**INSTRUCTIONS TO FOLLOW:** Make an exact copy, from the records below, of the lines from the line containing "Download in a new tab (83.83MB)" to the line containing "graduating. He’s worked with some of the", both lines included, excluding pictures.

-------------------------

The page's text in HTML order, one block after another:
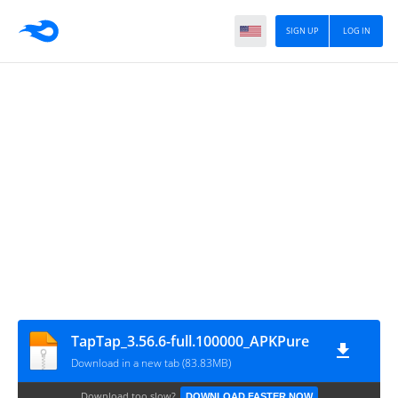
LOG IN
SIGN UP
TapTap_3.56.6-full.100000_APKPure
Download in a new tab (83.83MB)
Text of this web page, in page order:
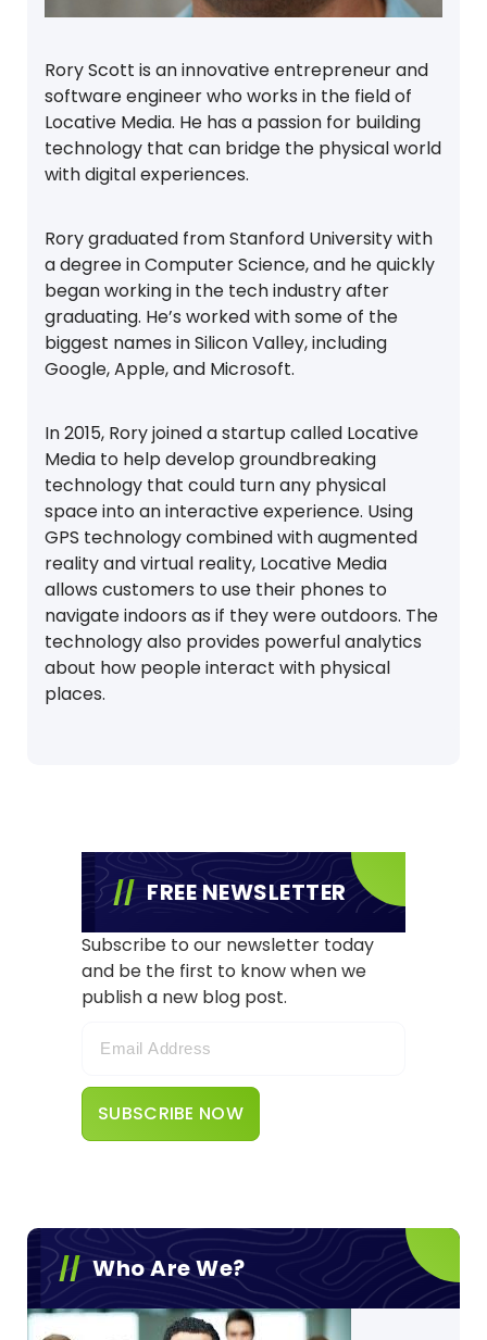
Rory Scott is an innovative entrepreneur and
software engineer who works in the field of
Locative Media. He has a passion for building
technology that can bridge the physical world
with digital experiences.
Rory graduated from Stanford University with
a degree in Computer Science, and he quickly
began working in the tech industry after
graduating. He’s worked with some of the
biggest names in Silicon Valley, including
Google, Apple, and Microsoft.
In 2015, Rory joined a startup called Locative
Media to help develop groundbreaking
technology that could turn any physical
space into an interactive experience. Using
GPS technology combined with augmented
reality and virtual reality, Locative Media
allows customers to use their phones to
navigate indoors as if they were outdoors. The
technology also provides powerful analytics
about how people interact with physical
places.
FREE NEWSLETTER
Subscribe to our newsletter today
and be the first to know when we
publish a new blog post.
Who Are We?

-------------------------

**ANSWER BOX:**
Download in a new tab (83.83MB)
Text of this web page, in page order:
Rory Scott is an innovative entrepreneur and
software engineer who works in the field of
Locative Media. He has a passion for building
technology that can bridge the physical world
with digital experiences.
Rory graduated from Stanford University with
a degree in Computer Science, and he quickly
began working in the tech industry after
graduating. He’s worked with some of the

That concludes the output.